Le montage de mouches passionne plus que la pêche en elle-même chez certains pêcheurs. Je suis parfois sidéré par tant d’imagination lorsque je parcours les réseaux sociaux. A croire que de nouveaux insectes apparaissent chaque année à la surface de l'eau. De son côté, André était en plus du pêcheur d'exception que tout le monde connait un très bon monteur. Très appliqué sans toutefois être un maniaque du porte-bobine. Ce n’était pas un monteur qui faisait dans l’imitatif et pourtant, son niveau en entomologie aurait pu le rendre tout à fait crédible (au contraire de moi par exemple) dans ce domaine. Mais André était avant toute chose un pêcheur, un preneur de poissons hors normes. Il capturait les truites et les ombres en grande quantité et avec une régularité qui pouvait déprimer les personnes qui l’accompagnaient régulièrement ou les rendre admiratifs à vie.
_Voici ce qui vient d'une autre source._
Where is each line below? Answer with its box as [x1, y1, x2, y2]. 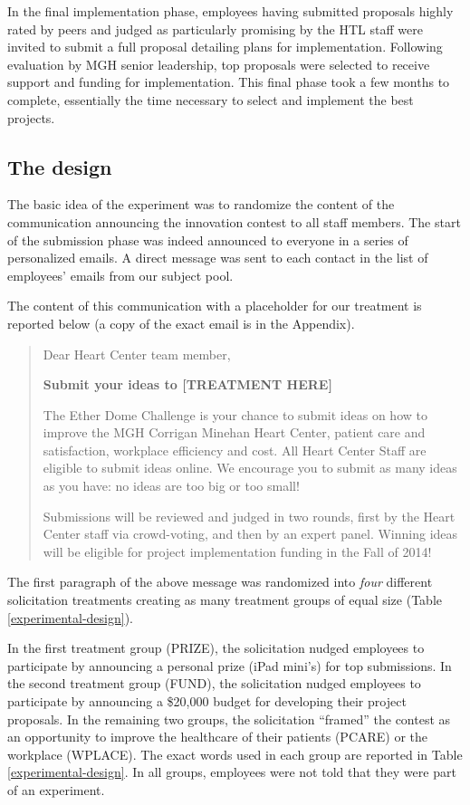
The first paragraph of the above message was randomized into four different [7, 572, 433, 591]
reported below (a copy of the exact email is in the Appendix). [7, 313, 355, 332]
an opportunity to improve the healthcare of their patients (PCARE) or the [7, 727, 428, 746]
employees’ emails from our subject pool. [7, 265, 234, 284]
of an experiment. [7, 780, 105, 799]
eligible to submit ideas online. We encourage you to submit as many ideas [43, 458, 457, 477]
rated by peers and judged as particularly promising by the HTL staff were [7, 19, 423, 38]
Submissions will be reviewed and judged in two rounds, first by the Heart [43, 506, 456, 525]
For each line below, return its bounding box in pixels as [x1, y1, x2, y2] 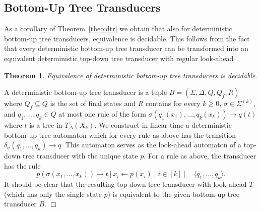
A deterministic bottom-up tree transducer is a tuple [4, 87, 167, 97]
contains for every [145, 98, 201, 109]
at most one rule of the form [58, 108, 146, 119]
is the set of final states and [50, 98, 136, 109]
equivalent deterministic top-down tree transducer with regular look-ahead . [4, 52, 239, 63]
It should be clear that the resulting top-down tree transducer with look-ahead [4, 179, 247, 189]
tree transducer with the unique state [22, 150, 138, 161]
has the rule [4, 160, 41, 171]
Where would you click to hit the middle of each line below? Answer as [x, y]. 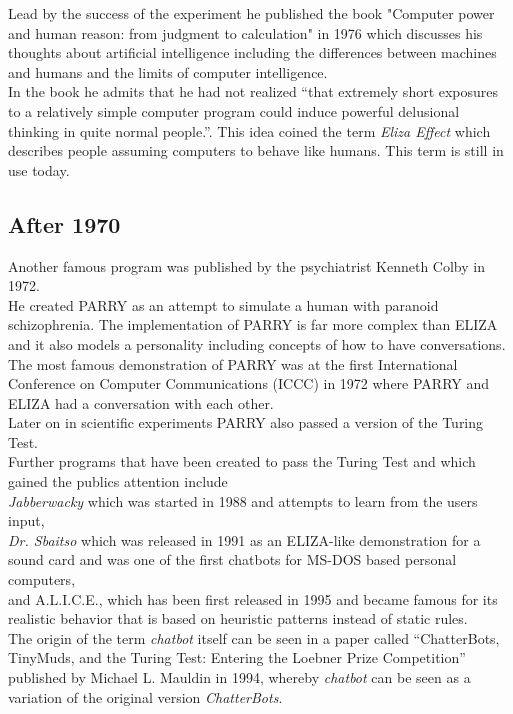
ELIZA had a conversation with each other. [141, 402]
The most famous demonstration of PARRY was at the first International [233, 363]
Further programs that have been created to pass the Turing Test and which [242, 461]
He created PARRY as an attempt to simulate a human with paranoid [223, 304]
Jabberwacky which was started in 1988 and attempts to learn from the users [243, 500]
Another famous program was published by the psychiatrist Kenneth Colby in [246, 265]
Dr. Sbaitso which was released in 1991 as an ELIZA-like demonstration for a [244, 539]
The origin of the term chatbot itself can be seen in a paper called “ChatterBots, [254, 637]

En conséquence, André Terrier à la plupart du temps fait le choix de la mouche d’ensemble sans rentrer dans les détails. Ses priorités étaient les silhouettes, les teintes et la densité des matériaux. On retrouve cette philosophie par exemple dans la série ATT (André Terrier truites) que les Mouches Devaux ont longtemps commercialisé. L’alezane, la golden verte, la rose sont d’autant de nymphes identiques avec des coloris différents pour coller à l’éclosion du moment. La rose pour les echdyos, etc…Le choix de la laine pour la confection des corps, matériau qu'André adorait, n'est pas non plus anodin.
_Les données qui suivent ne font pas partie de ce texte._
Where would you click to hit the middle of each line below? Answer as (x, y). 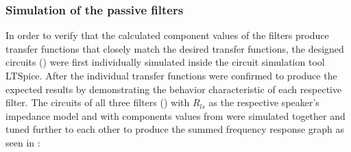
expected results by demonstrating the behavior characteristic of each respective (174, 89)
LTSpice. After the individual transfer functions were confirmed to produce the (171, 75)
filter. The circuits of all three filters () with (98, 102)
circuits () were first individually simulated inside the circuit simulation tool (165, 62)
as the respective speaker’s (264, 102)
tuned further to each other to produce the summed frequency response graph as (175, 129)
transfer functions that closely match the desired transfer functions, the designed (175, 48)
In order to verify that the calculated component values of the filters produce (167, 35)
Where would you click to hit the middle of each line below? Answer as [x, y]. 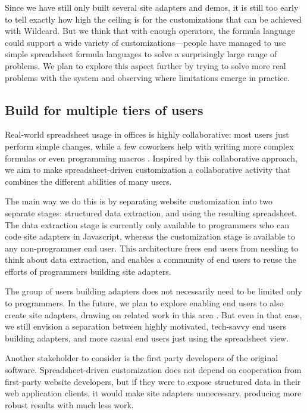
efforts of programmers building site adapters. [88, 271]
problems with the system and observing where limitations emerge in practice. [147, 77]
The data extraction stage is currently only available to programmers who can [147, 224]
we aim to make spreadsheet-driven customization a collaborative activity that [148, 170]
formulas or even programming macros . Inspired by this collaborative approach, [151, 158]
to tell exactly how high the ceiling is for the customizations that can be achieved [153, 19]
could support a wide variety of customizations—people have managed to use [145, 42]
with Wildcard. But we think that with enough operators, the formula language [150, 31]
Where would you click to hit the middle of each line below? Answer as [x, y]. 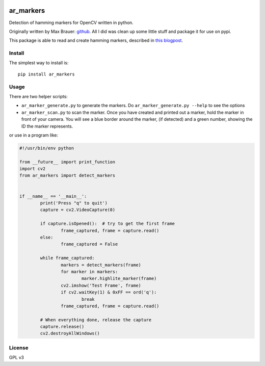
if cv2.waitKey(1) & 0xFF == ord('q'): [109, 292]
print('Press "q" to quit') [74, 203]
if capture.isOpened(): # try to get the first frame [107, 224]
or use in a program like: [34, 135]
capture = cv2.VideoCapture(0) [78, 210]
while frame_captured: [67, 258]
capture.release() [62, 327]
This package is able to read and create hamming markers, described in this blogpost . [96, 40]
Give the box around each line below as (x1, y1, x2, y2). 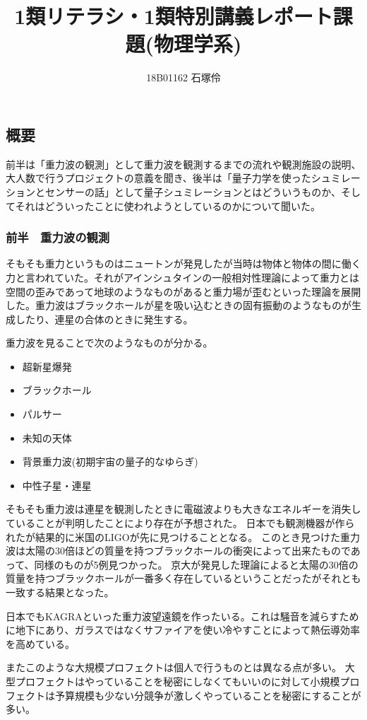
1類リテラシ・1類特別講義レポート (14, 1, 333, 30)
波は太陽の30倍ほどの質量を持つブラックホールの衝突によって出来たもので (6, 543, 351, 558)
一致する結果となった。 (6, 585, 114, 599)
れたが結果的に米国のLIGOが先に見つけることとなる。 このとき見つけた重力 (6, 529, 360, 544)
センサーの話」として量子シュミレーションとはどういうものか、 (44, 184, 342, 199)
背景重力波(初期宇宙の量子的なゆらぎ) (22, 454, 198, 469)
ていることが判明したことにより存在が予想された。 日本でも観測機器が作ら (6, 516, 355, 530)
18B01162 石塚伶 (146, 70, 221, 85)
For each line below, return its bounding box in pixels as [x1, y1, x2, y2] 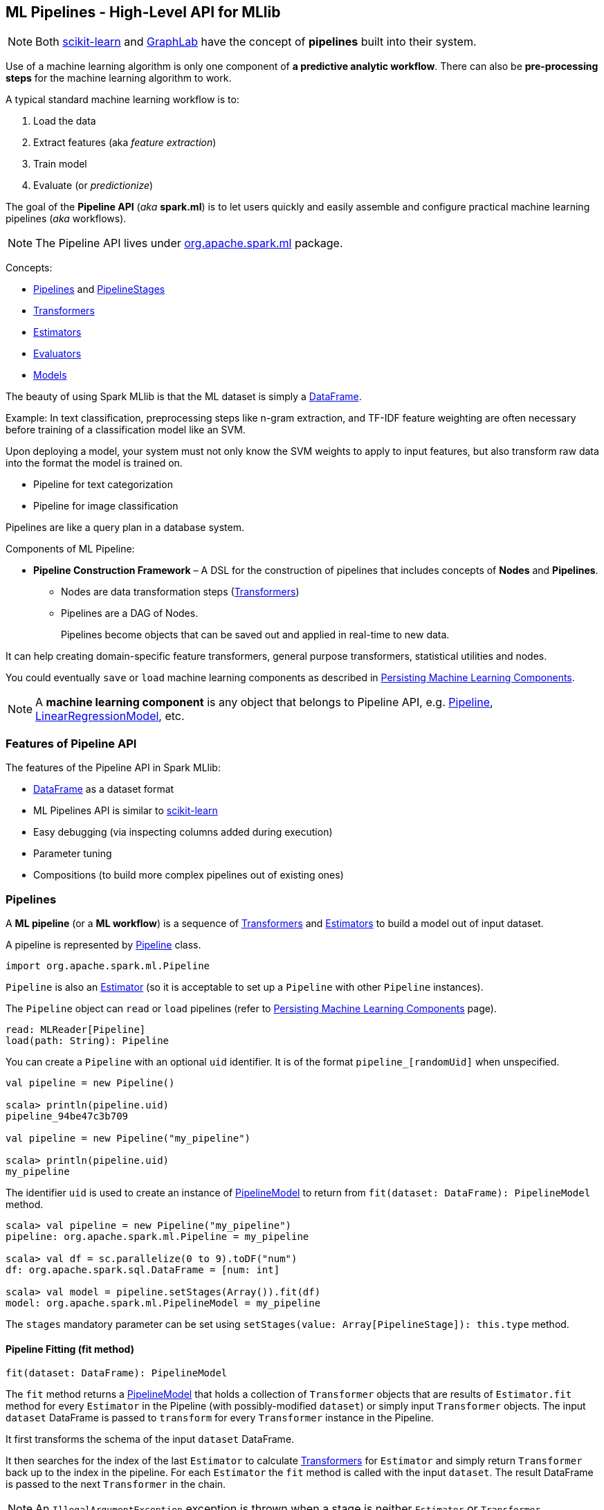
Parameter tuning [33, 847, 112, 860]
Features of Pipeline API [6, 736, 137, 750]
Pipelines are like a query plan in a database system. [6, 521, 244, 534]
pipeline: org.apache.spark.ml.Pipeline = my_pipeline [6, 1230, 309, 1242]
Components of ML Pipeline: [6, 543, 135, 555]
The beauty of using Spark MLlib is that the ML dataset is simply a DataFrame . [6, 390, 362, 403]
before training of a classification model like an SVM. [6, 424, 246, 436]
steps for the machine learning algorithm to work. [6, 72, 232, 84]
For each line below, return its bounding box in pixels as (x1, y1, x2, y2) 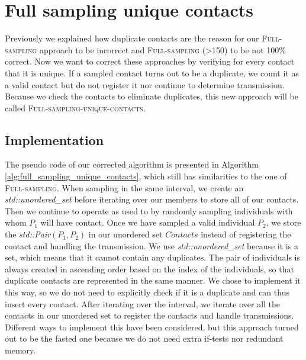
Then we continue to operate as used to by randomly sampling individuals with (5, 204, 293, 217)
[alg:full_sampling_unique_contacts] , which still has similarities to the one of (5, 170, 287, 182)
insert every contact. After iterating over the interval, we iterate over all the (5, 297, 281, 310)
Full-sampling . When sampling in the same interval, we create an (5, 181, 244, 194)
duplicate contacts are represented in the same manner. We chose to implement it (5, 274, 301, 287)
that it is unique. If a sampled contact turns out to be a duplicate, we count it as (5, 66, 299, 79)
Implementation (5, 130, 104, 149)
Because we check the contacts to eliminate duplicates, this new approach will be (5, 90, 298, 102)
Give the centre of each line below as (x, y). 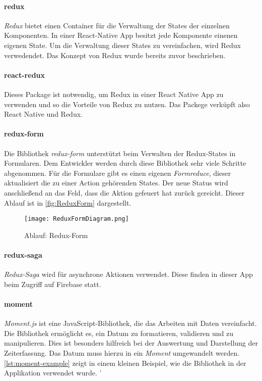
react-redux (25, 75)
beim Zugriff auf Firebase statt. (53, 284)
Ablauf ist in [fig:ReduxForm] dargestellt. (68, 202)
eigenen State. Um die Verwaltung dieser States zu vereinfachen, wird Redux (122, 45)
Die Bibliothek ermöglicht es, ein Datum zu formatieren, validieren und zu (119, 333)
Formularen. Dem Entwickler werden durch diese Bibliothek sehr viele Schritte (125, 163)
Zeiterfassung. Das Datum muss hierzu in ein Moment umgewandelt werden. (122, 352)
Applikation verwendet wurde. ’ (53, 373)
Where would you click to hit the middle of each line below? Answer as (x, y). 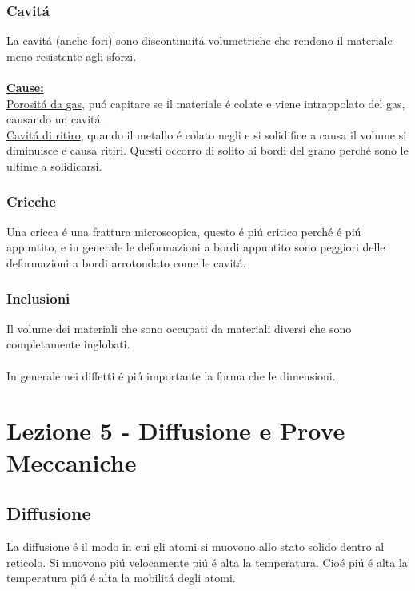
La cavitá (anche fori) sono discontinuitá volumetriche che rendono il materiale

Il a continué la même démarche avec ses ATE (André Terrier émergentes). Une forme globale est née avec un corps, un thorax et des ailes en croupion de canard. Il a rajouté une petite boucle en laine (encore et toujours) pour rappeler l’exuvie avec les mêmes couleurs qu’il utilisait pour les ATT. Et ça fonctionnait du tonnerre. Cela fonctionne toujours d’ailleurs ! Tout ça pour dire qu’André ne se prenait pas la tête plus qu'il ne faut dans ses imitations. Par contre, cela ne veut pas dire pour autant qu’il ne cherchait pas en permanence à les améliorer. Bien au contraire. Mais il était plutôt dans la recherche du nouveau matériau, celui qui aurait pu donner un autre aspect à ses nymphes ou mouches déjà existantes mais en donnant plus d’attrait, en lui donnant un pouvoir plus prenant vis-à-vis des truites et des ombres qui hantaient ses nuits. Car finalement, et on le voit dans la série ATO (André Terrier ombre) ou la série « étiage », les nymphes de ses collections ont toutes la même forme. Pas de chichis ou autres rajouts sans aucun intérêt. Des mouches de pêche ! Bien qu’il m’ait avoué avoir glissé dans chaque série quelques modèles pour prendre les pêcheurs plus que les poissons.

Sa recherche permanente de matériaux divers et variés lui faisait faire quelques bêtises parfois. Je me souviens d’un samedi où nous nous étions rendus sur le Doubs « aux Goubots » pour pêcher l’ombre en automne. Une époque aujourd’hui révolue malheureusement. Je n’ai plus aucun souvenir de la pêche ce jour-là. Par contre, une anecdote m’a bel et bien marqué. Sur le chemin du retour, nous avons aperçu une martre crevée sur le bord de la route. André a fait demi-tour pour venir se garer près du cadavre de la malheureuse. Un sac plastique et hop, rangée. Pendant le temps qu’il nous restait avant d’atteindre Crotenay, André m’a fait la liste de toutes les bestioles qu’il allait pouvoir fabriquer avec cette nouvelle fourrure. Il était content de lui. Le truc, c’est qu’après m’avoir posé à la maison et être rentré chez lui, il a tout sorti ses affaires de pêche de la voiture…Sauf la martre. Il n’a pu eu besoin de son véhicule le lendemain. C’est seulement deux jours après qu’il a fait la découverte d’abord par l’odeur, puis par le souvenir de la bête qui fermentait tranquillement dans son sac. J’en rigole encore ! L’Alfa grise a bien eu des maux à se débarrasser de cette odeur de putréfaction par la suite.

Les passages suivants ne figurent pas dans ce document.